| Exercise description |
All that is wanted is the exact lines from the one with "removed and trapezoids when [4, 30, 95, 41]" through the last line of the entries, with both ends kept and every picture left out.
### Input ###
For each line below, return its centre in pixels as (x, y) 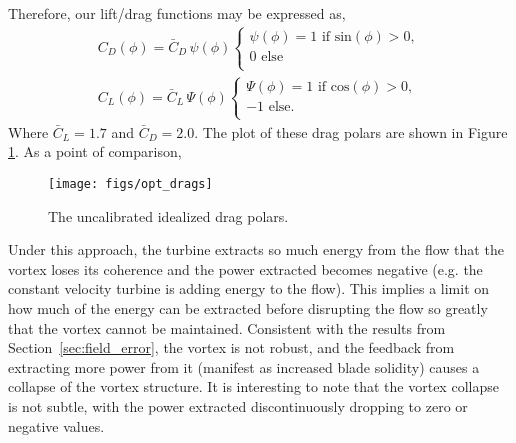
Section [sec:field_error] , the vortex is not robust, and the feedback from (231, 347)
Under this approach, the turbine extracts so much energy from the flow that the (256, 249)
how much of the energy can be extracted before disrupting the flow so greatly (248, 308)
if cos (333, 86)
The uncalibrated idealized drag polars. (168, 215)
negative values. (56, 425)
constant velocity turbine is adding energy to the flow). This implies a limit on (249, 288)
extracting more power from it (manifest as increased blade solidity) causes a (244, 366)
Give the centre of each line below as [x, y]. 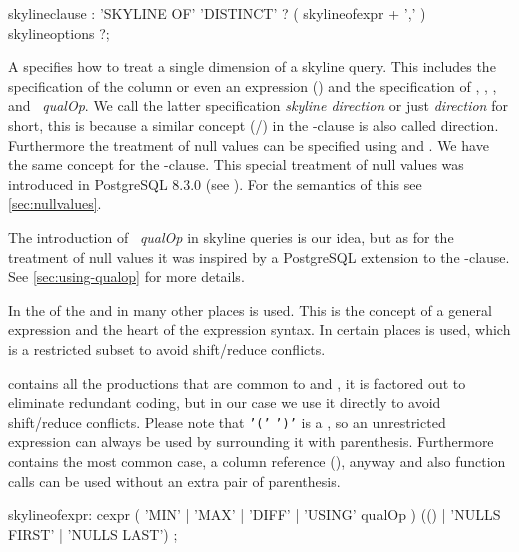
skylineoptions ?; [59, 32]
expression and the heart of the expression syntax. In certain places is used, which [259, 329]
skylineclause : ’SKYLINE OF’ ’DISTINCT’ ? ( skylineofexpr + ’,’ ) [217, 13]
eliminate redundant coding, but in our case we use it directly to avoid [224, 402]
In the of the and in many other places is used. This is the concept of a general [250, 309]
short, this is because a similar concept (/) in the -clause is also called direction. [253, 124]
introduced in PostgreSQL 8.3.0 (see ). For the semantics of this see [215, 183]
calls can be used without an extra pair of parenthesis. [174, 480]
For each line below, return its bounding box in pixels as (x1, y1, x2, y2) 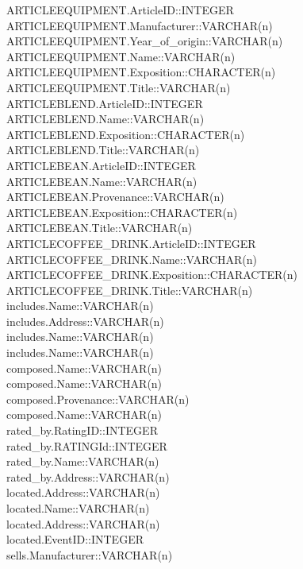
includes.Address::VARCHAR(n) (6, 312, 164, 329)
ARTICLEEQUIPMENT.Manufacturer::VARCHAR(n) (6, 17, 273, 33)
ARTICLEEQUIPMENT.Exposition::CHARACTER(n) (6, 64, 276, 80)
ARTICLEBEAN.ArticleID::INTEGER (6, 157, 196, 173)
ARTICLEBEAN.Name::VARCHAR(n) (6, 172, 198, 189)
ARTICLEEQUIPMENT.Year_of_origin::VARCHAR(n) (6, 33, 283, 49)
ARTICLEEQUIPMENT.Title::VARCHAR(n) (6, 79, 231, 95)
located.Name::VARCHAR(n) (6, 500, 150, 516)
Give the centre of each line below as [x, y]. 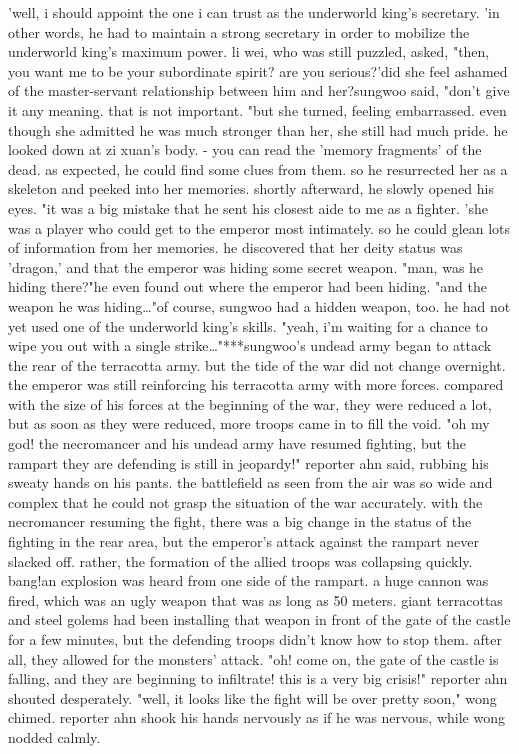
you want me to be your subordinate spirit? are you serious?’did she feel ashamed [258, 70]
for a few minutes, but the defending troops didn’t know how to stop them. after [255, 639]
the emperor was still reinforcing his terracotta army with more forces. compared [256, 384]
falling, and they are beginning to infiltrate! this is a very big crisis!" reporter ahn [258, 678]
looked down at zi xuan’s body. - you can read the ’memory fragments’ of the [245, 149]
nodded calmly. [54, 736]
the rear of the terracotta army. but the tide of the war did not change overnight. [257, 364]
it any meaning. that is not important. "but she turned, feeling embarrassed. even [257, 109]
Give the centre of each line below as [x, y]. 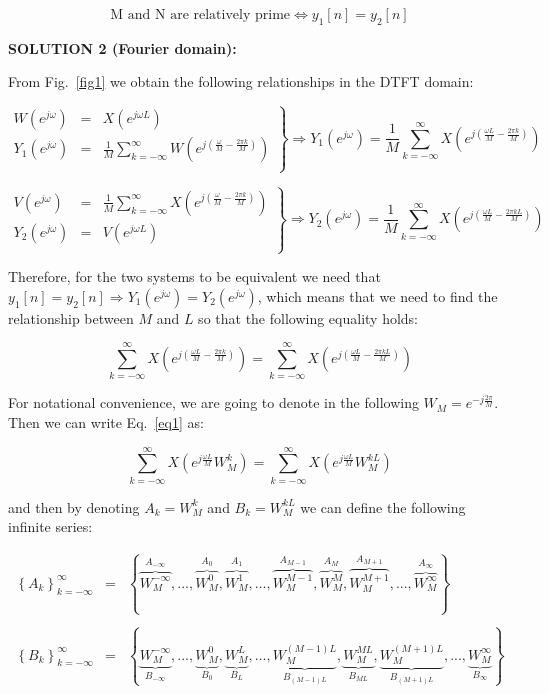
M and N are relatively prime [200, 15]
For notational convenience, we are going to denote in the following [213, 402]
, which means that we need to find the [377, 295]
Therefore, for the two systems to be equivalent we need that [194, 276]
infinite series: [50, 526]
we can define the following [383, 506]
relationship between [71, 317]
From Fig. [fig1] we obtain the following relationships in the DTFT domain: [241, 81]
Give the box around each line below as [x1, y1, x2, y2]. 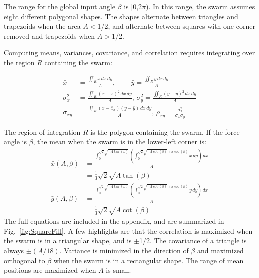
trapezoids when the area [4, 21, 81, 31]
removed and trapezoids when [4, 30, 95, 41]
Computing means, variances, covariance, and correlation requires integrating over [4, 47, 255, 58]
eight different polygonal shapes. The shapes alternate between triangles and [4, 11, 238, 21]
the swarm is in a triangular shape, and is [4, 235, 132, 246]
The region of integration [4, 127, 81, 137]
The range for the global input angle [4, 1, 115, 11]
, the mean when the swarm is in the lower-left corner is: [33, 137, 207, 147]
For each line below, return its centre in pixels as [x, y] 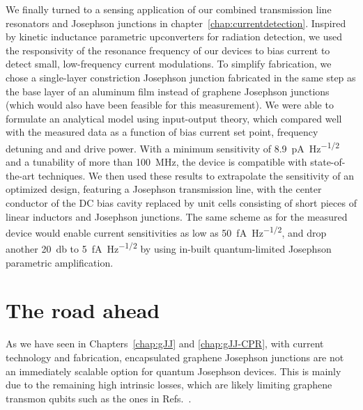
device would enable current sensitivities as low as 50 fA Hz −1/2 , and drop [166, 231]
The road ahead [83, 310]
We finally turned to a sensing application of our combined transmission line [169, 9]
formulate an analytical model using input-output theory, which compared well [174, 118]
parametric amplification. [60, 262]
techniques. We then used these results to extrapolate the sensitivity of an [196, 175]
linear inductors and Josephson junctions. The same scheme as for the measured [177, 216]
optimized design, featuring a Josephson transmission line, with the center [164, 189]
###
| Result of this exercise |
removed and trapezoids when [4, 30, 95, 41]
Computing means, variances, covariance, and correlation requires integrating over [4, 47, 255, 58]
eight different polygonal shapes. The shapes alternate between triangles and [4, 11, 238, 21]
the swarm is in a triangular shape, and is [4, 235, 132, 246]
The region of integration [4, 127, 81, 137]
The range for the global input angle [4, 1, 115, 11]
, the mean when the swarm is in the lower-left corner is: [33, 137, 207, 147]
For each line below, return its centre in pixels as [x, y] 
device would enable current sensitivities as low as 50 fA Hz −1/2 , and drop [166, 231]
The road ahead [83, 310]
We finally turned to a sensing application of our combined transmission line [169, 9]
formulate an analytical model using input-output theory, which compared well [174, 118]
parametric amplification. [60, 262]
techniques. We then used these results to extrapolate the sensitivity of an [196, 175]
linear inductors and Josephson junctions. The same scheme as for the measured [177, 216]
optimized design, featuring a Josephson transmission line, with the center [164, 189]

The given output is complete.